A Brain Built From Atomic Switches Can Learn
A tiny self-organized mesh full of artificial synapses recalls its experiences and can solve simple problems. Its inventors hope it points the way to devices that match the brain’s energy-efficient computing prowess.
Andreas von Bubnoff | September 20, 2017
Now engineering researchers at the California NanoSystems Institute at the University of California, Los Angeles, are hoping to match some of the brain’s computational and energy efficiency with systems that mirror the brain’s structure. They are building a device, perhaps the first one, that is “inspired by the brain to generate the properties that enable the brain to do what it does,” according to Adam Stieg, a research scientist and associate director of the institute, who leads the project with Jim Gimzewski, a professor of chemistry at UCLA.
The device is a far cry from conventional computers, which are based on minute wires imprinted on silicon chips in highly ordered patterns. The current pilot version is a 2-millimeter-by-2-millimeter mesh of silver nanowires connected by artificial synapses. Unlike silicon circuitry, with its geometric precision, this device is messy, like “a highly interconnected plate of noodles,” Stieg said. And instead of being designed, the fine structure of the UCLA device essentially organized itself out of random chemical and electrical processes.

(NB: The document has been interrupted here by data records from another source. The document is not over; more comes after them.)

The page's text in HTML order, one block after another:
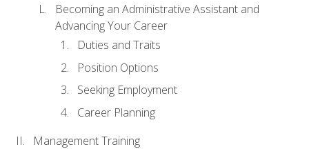
Becoming an Administrative Assistant and
Advancing Your Career
Duties and Traits
Position Options
Seeking Employment
Career Planning
Management Training
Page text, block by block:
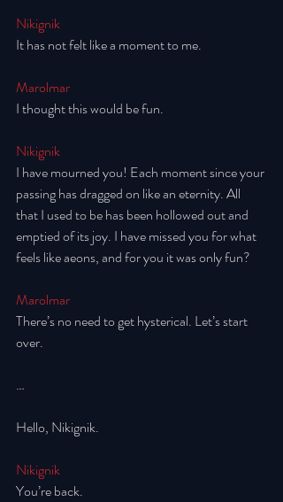
Nikignik
It has not felt like a moment to me.
Marolmar
I thought this would be fun.
Nikignik
I have mourned you! Each moment since your
passing has dragged on like an eternity. All
that I used to be has been hollowed out and
emptied of its joy. I have missed you for what
feels like aeons, and for you it was only fun?
Marolmar
There’s no need to get hysterical. Let’s start
over.
…
Hello, Nikignik.
Nikignik
You’re back.

Yet in its complexity, this silver mesh network resembles the brain. The mesh boasts 1 billion artificial synapses per square centimeter, which is within a couple of orders of magnitude of the real thing. The network’s electrical activity also displays a property unique to complex systems like the brain: “criticality,” a state between order and chaos indicative of maximum efficiency.
Moreover, preliminary experiments suggest that this neuromorphic (brainlike) silver wire mesh has great functional potential. It can already perform simple learning and logic operations. It can clean the unwanted noise from received signals, a capability that’s important for voice recognition and similar tasks that challenge conventional computers. And its existence proves the principle that it might be possible one day to build devices that can compute with an energy efficiency close to that of the brain.

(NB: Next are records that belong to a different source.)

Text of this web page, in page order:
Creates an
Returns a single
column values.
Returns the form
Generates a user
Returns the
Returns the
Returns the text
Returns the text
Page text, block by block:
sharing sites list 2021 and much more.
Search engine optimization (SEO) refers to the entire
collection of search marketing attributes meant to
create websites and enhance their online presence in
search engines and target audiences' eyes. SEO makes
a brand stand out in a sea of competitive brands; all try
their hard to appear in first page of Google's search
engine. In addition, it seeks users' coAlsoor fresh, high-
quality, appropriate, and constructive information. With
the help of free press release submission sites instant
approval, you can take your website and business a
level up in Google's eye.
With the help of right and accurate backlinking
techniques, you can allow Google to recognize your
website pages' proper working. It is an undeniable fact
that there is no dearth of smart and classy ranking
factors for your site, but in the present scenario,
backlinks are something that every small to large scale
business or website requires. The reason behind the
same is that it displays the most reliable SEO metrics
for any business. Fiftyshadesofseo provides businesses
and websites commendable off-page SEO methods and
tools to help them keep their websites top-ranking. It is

These advantages look especially appealing as the limits of miniaturization and efficiency for silicon microprocessors now loom. “Moore’s law is dead, transistors are no longer getting smaller, and [people] are going, ‘Oh, my God, what do we do now?’” said Alex Nugent, CEO of the Santa Fe-based neuromorphic computing company Knowm, who was not involved in the UCLA project. “I’m very excited about )the idea, the direction of their work,” Nugent said. “Traditional computing platforms are a billion times less efficient.”